In this exercise, print only the lines of the records below from the one with "Where would you" through the one with "shared memory buffer", inclusive. Pictures are not part of the copy.

- - -

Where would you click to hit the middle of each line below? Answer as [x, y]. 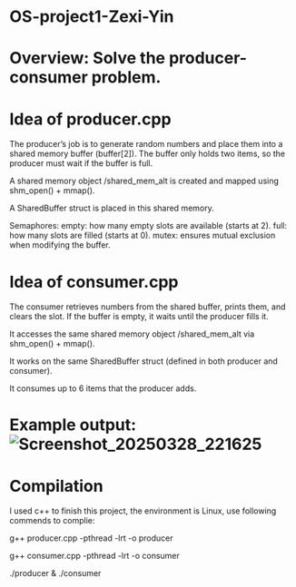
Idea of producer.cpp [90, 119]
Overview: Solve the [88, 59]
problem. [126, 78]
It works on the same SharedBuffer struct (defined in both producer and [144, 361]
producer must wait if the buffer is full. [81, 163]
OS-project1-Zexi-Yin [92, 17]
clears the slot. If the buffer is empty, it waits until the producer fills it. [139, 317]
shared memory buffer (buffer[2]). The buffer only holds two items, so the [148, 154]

- - -

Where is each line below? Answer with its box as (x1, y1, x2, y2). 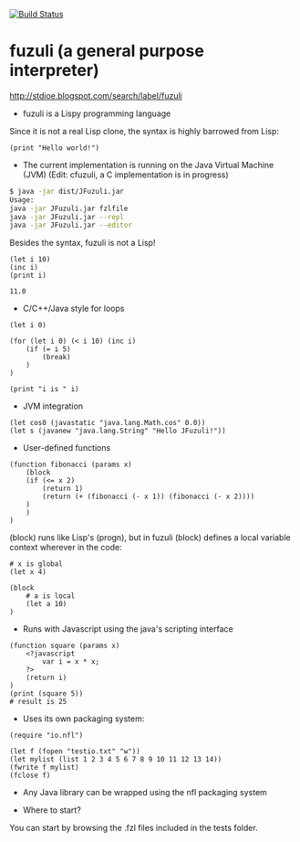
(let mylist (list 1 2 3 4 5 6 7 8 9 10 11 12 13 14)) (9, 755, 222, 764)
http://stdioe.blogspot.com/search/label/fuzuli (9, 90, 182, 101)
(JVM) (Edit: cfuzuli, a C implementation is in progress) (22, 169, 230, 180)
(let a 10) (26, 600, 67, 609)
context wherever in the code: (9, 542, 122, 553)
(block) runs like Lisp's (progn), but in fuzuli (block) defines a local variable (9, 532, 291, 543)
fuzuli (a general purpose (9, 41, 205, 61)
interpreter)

- - -

Problem solution.
Where would you click to hit the middle of each line below? Answer as [x, y]. 
Idea of producer.cpp [90, 119]
Overview: Solve the [88, 59]
problem. [126, 78]
It works on the same SharedBuffer struct (defined in both producer and [144, 361]
producer must wait if the buffer is full. [81, 163]
OS-project1-Zexi-Yin [92, 17]
clears the slot. If the buffer is empty, it waits until the producer fills it. [139, 317]
shared memory buffer (buffer[2]). The buffer only holds two items, so the [148, 154]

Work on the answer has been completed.